The reported intention of China’s state-backed Tsinhgua Unigroup to bid some $23 billion for Micron Technology Inc. (MU) has triggered buzz and debate across a few different fronts.

Would a Chinese company be permitted to acquire the last U.S. core memory-chip maker?

Does this gambit undermine the popular idea that the semiconductor industry was settling into a calm middle age?

And how fitting that reports of the expected bid for Micron came just hours after widely followed hedge fund manager David Einhorn predicted in his investor letter that Micron was undervalued and some time soon would again be worth more than the cult-favorite Netflix Inc. (NFLX) – which Einhorn says is overvalued even as it under-delivers financial results.

But a less-discussed question related to Einhorn’s call is whether a private bidder’s apparent interest in Micron after its shares have been cut in half this year is whether it suggests the lopsided dominance of growth stocks over value stocks might be nearing a reversal.

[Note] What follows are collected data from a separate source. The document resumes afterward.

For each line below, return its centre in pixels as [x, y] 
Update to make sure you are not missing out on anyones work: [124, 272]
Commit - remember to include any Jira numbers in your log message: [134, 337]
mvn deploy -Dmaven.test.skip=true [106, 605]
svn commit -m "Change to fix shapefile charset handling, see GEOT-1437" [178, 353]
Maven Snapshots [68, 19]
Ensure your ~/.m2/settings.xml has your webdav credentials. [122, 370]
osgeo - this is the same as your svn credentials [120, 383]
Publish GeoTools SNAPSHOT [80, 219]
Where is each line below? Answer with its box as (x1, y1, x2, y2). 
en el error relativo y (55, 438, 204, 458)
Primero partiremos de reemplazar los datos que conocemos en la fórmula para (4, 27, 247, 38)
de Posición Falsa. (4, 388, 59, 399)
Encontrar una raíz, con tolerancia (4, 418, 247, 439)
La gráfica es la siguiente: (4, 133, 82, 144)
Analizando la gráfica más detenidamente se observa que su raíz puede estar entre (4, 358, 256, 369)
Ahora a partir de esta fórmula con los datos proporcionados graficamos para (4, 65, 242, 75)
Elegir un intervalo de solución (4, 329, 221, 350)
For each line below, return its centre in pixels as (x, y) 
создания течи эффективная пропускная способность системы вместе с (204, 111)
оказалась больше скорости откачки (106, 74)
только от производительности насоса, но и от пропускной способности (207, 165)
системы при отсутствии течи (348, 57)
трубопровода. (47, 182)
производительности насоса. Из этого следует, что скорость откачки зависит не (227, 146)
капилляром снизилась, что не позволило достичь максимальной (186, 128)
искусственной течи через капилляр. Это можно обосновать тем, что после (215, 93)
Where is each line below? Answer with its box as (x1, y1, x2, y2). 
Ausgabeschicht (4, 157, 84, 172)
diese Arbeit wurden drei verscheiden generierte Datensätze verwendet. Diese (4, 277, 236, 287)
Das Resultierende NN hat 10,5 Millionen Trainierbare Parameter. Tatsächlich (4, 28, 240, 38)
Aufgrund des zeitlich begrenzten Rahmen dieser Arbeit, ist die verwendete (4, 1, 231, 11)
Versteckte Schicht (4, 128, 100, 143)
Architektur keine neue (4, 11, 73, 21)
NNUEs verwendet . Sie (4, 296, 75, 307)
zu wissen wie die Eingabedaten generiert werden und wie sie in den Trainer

The market has flocked to a relatively select roster of glamour growth stocks over the past year or two in the technology, consumer, media and healthcare industries, preferring the elite companies that enjoy fast organic growth in a tepid economic-growth cycle. A look at the new-high list following Monday’s market rally shows this trend, featuring such names as Facebook Inc. (FB), Amazon.com (AMZN), Nike Inc. (NKE), Under Armour Inc. (UA) and CVS Caremark Inc. (CVS), in addition to Netflix.

Such stocks have premium valuations, are considered best-in-class and must hurdle high expectations to keep their shares aloft. A stock like Micron, by contrast, has been compressed to some 6-times earnings, about a third of the broad market multiple.

In the 12 months through June 30, the Russell 1000 Growth Index – tracked by the ETF under ticker IWF – returned 10.5%, a huge outperformance over the 4.1% delivered by its value-index counterpart, iShares Russell 1000 Value (IWD). This trouncing of value by growth has been going on for the past two years, and so far in July, that growth outperformance has only widened further.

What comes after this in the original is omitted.